A tragédia das chuvas no Rio, contada pelas vítimas
Moradores das cidades atingidas pelo temporal no Rio contam, com imagens, o drama de descobrir os estragos e perdas nos dias seguintes ao desastre
O medo que tomou conta das cidades com as primeiras inundações, o inexplicável surgimento de rios sobre ruas, a descoberta da dimensão da catástrofe, o resgate das vítimas. Em vídeos publicados na internet, a população das cidades mais atingidas pelas chuvas da semana passada criou uma espécie de documentário gigante da tragédia. Cada um a seu modo, com celulares, câmeras simples ou, em alguns casos, equipamentos sofisticados, os maiores atingidos pelo desastre têm muito para falar sobre o que se dá na região serrana deste a madrugada do dia 12 de janeiro.
A primeira constatação é de que é possível recontar, com ajuda desses pequenos fragmentos do começo de 2011, o drama de um estado que ainda chora seus mais de 600 mortos. Mas o material armazenado na internet, em canais como o Youtube, terá utilidade para ajudar as autoridades e pesquisadores a entender a mecânica dos deslizamentos e inundações que devastaram três cidades e afetaram de alguma forma a vida de todo o país.
O registro de um morador do bairro Vila Amélia, em Nova Friburgo, mostra como a força da inundação foi capaz de romper até mesmo a pavimentação das ruas. Ainda sem entender o que se passava, o morador comenta que “parece ser o estouro de alguma barragem”, ou de uma cisterna. Sem interromper a gravação, ele e seus vizinhos percebem que a água não vem só de cima. “Está brotando da calçada, da terra. A água vem de baixo”, comentam. Em algumas regiões montanhosas do estado, os aqüíferos subterrâneos, saturados por um mês de chuvas intermitentes, podem, sim, devolver a água para a superfície – e este tipo de saturação do terreno é uma das explicações possíveis para a quantidade3 e a intensidade dos deslizamentos de terra em Teresópolis, Petrópolis e Nova Friburgo.
No dia seguinte à inundação, no mesmo bairro, outro morador da cidade mostra o resultado de algumas horas de enxurrada: a rua do bairro pacato foi coberta pela lama e a força da torrente fez um carro submergir – algo até então inimaginável em uma área com prédios e casas bem construídos, na região central de Nova Friburgo. No dia seguinte à catástrofe, moradores do condomínio Parcville filmaram carros embaralhados pela força da água, que ainda corre entre as casas, transformando a área de lazer do conjunto residencial em uma corredeira.
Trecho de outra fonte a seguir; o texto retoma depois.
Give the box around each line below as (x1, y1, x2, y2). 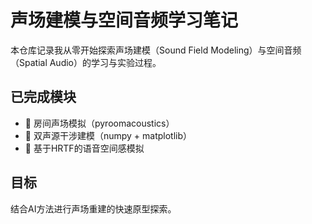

Na cidade vizinha, Bom Jardim, para onde escoa toda a chuva de Friburgo, quando o Rio Bengalas deságua no Rio Grande, a inundação cobriu grande parte do bairro São Miguel. Um clube, próximo ao centro da cidade, aparece nas imagens do cinegrafista amador coberto d’água até o telhado, enquanto uma caudalosa massa marrom varre o que antes eram ruas. Outro morador da pequena cidade constatou, perplexo, a violência das águas do mesmo rio, que carregou os móveis recém-comprados de um casal. “A máquina de lavar chegou ontem”, narra o cinegrafista, mostrando o que sobrou da casa: apenas uma cama em um quarto que parece de brinquedo, diante do tamanho das ondas formadas pelo rio.
Em Teresópolis, o morador de um dos bairros devastados pela avalanche que desceu das montanhas documentou a própria perplexidade com o estado em que encontrou sua rua e os fundos das casas da área. A piscina amanheceu coberta de terra, e a parte de trás das casas virou um grande canteiro de cor marrom.
A manhã seguinte à devastação em Vieira, distrito de Teresópolis, aparece nas imagens de um morador da área que percorreu um dos vales atingidos pelo desastre. Os endereços mudam, mas a sensação é sempre de perplexidade: em Itaipava, um outro cinegrafista acompanhou equipes de resgate tentando chegar aos locais atingidos pela tempestade, descobrindo pouco a pouco o que sobrou de pé depois da avalanche.
O trabalho das equipes de resgate é um capítulo à parte, que confere às imagens característica de filmes de ação. Em Itaipava, um homem gravou o momento em que o helicóptero da Polícia Civil faz um pouso rápido em frente ao quartel do Corpo de Bombeiros para deixar feridos recolhidos em áreas remotas.